In fact, Flynn’s largest contribution to the redacted Mueller report comes from actions that he reported the Trump team took when he finally began to cooperate with Mueller. Those actions make up one of the obstruction of justice incidents that Mueller intended to recommend to Congress for possible impeachment. But that obstruction information was clearly provided after he had reached an agreement for leniency with Mueller, leniency which is hard to understand based on the redacted evidence provided in the Mueller report.
Now it’s true that we have no idea whether information from Flynn helped spawn those dozen or more still unknow investigations that Mueller has handed off to others. Nor do we know how much of Flynn’s information was subsumed by the counterintelligence investigation, which is currently a black hole to not only the American people but also those in Congress statutorily authorized to be briefed on it. Nor do we know what Attorney General Barr has redacted that may pertain to information provided by Flynn.
What we do know is that the judge in Flynn’s case obviously believes that Mueller has far more information from and about Flynn than is currently in the redacted version of the report put out by Barr.
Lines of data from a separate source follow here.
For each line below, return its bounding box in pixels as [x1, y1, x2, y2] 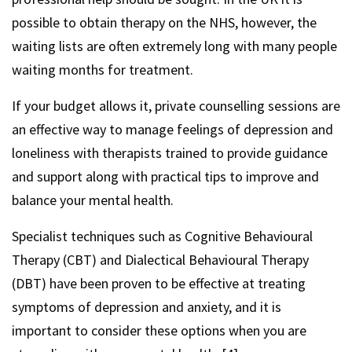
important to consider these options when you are [12, 321, 306, 339]
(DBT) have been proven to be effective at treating [12, 274, 306, 292]
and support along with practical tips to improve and [12, 167, 319, 185]
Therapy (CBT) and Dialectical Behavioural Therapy [12, 251, 309, 269]
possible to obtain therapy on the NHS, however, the [12, 13, 317, 31]
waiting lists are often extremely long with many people [12, 37, 337, 55]
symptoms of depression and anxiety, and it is [12, 298, 281, 316]
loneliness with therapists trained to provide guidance [12, 144, 328, 162]
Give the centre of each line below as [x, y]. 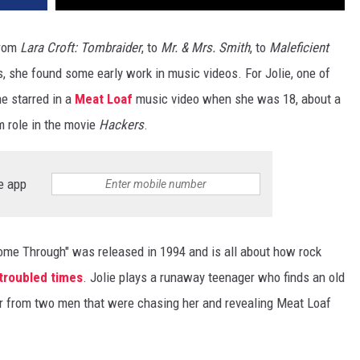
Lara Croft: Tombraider [81, 48]
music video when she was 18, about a [237, 99]
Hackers [121, 125]
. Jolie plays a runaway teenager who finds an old [214, 278]
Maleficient [299, 48]
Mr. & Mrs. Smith [205, 48]
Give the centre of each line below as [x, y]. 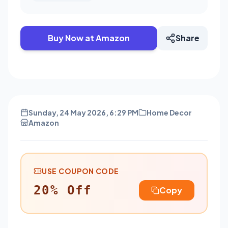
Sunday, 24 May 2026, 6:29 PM [83, 112]
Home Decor [169, 112]
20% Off [63, 190]
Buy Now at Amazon [89, 38]
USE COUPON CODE [80, 171]
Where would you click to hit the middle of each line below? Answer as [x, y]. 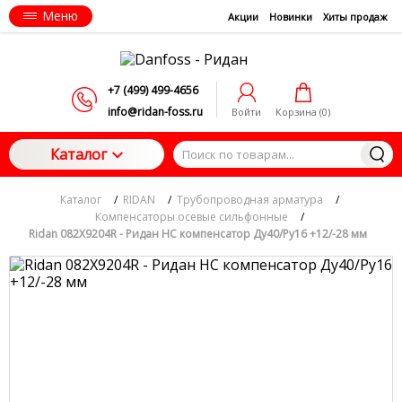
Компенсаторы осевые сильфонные [192, 217]
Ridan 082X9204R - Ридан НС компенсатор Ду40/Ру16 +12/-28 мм [197, 234]
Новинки [291, 16]
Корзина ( [299, 111]
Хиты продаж [355, 16]
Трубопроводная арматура [250, 200]
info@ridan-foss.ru [155, 112]
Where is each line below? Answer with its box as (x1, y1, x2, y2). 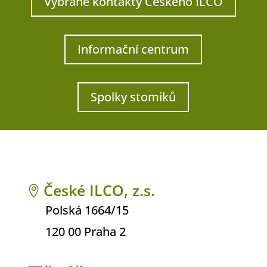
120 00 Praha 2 (45, 223, 126, 240)
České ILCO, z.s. (43, 180, 155, 200)
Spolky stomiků (91, 89, 176, 105)
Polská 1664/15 (45, 202, 129, 218)
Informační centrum (77, 41, 190, 57)
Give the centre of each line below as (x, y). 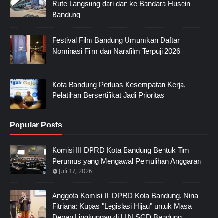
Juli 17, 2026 (75, 171)
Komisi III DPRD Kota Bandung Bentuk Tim (121, 150)
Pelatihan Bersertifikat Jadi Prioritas (108, 95)
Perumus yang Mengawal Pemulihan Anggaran (127, 161)
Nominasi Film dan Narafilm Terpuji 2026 (116, 51)
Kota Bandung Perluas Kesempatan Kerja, (119, 84)
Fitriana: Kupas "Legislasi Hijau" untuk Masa (122, 206)
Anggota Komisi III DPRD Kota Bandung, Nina (125, 195)
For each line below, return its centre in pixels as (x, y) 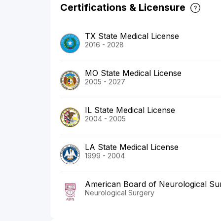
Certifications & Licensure (123, 8)
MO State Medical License (133, 73)
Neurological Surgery (120, 193)
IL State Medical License (130, 110)
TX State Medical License (132, 36)
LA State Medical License (132, 147)
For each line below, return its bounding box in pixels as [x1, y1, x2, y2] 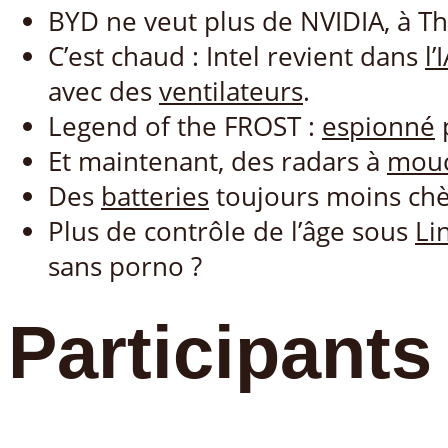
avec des [48, 74, 159, 110]
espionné [322, 109, 435, 145]
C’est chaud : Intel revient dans [48, 39, 425, 75]
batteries [101, 179, 209, 215]
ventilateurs [159, 74, 303, 110]
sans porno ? [48, 249, 202, 285]
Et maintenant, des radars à [48, 144, 387, 180]
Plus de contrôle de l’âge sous [48, 214, 415, 250]
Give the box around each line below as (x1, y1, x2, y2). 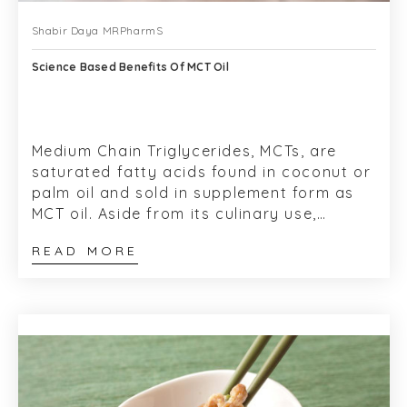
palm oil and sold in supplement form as (31, 184, 354, 203)
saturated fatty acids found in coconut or (31, 163, 372, 182)
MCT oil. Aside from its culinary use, (31, 204, 317, 223)
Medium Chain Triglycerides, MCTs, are (31, 142, 337, 161)
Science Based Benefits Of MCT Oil (31, 60, 229, 74)
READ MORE (31, 243, 139, 260)
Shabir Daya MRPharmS (31, 24, 164, 38)
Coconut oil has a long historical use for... (31, 225, 366, 244)
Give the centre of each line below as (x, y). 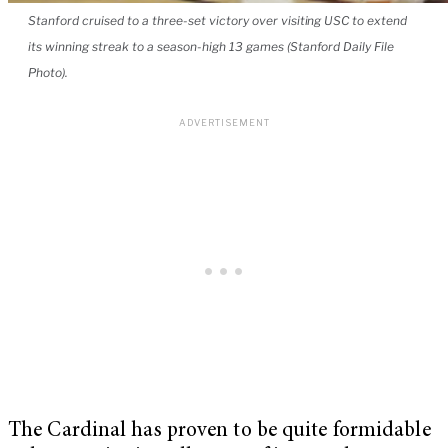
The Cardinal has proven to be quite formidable (219, 431)
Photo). (48, 72)
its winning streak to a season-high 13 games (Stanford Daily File (211, 46)
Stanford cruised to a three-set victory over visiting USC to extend (218, 20)

The judge certainly believes that redacted information is important and may be substantial. Accordingly, he has ordered the release of all the redacted material in the current report relating to Flynn as well as the full transcript of Flynn’s sanctions call and the voice mail left by Trump’s personal attorney John Dowd that is a part of the basis for an obstruction charge. Considering his apparent fury at Flynn’s actions in the earlier sentencing hearing, it is quite possible that the information that the judge is ordering released will be quite damaging, to Flynn if no one else. And the fact that Flynn was applauding attacks on Mueller while he was supposedly cooperating with Mueller will not make the judge any happier with Flynn.
There is another critical point to make regarding Flynn’s calls to Kislyak. Despite being informed that Flynn had lied to the FBI on January 24, 2017, Flynn managed to stay in his position for nearly another month before he was forced to resign, despite a number of senior members of the administration having full knowledge of those lies, not only based on what Yates reported but what they knew themselves firsthand. On February 14, before he met with Comey to ask him to let Flynn go, Trump also asked McFarland to create a memo stating that the President had not instructed Flynn regarding the sanctions call. In addition, when Trump fired McFarland and then offered her an ambassadorship, he again asked for a witness statement saying he did not instruct Flynn to make the sanctions call. In other words, almost everyone in Trump’s orbit acted as though they were just as guilty as Flynn.
Looking at Mueller’s sentencing recommendation regarding Flynn, there are only three possible conclusions. Either Mueller was entirely duped by Flynn and made an indefensible agreement with him, or the information he got from Flynn was really important but was either taken away from Mueller as part of the counterintelligence or other investigations or that Barr has redacted that information. It appears the judge in Flynn’s case believes that Barr has at least hidden some of that damaging information with his redactions.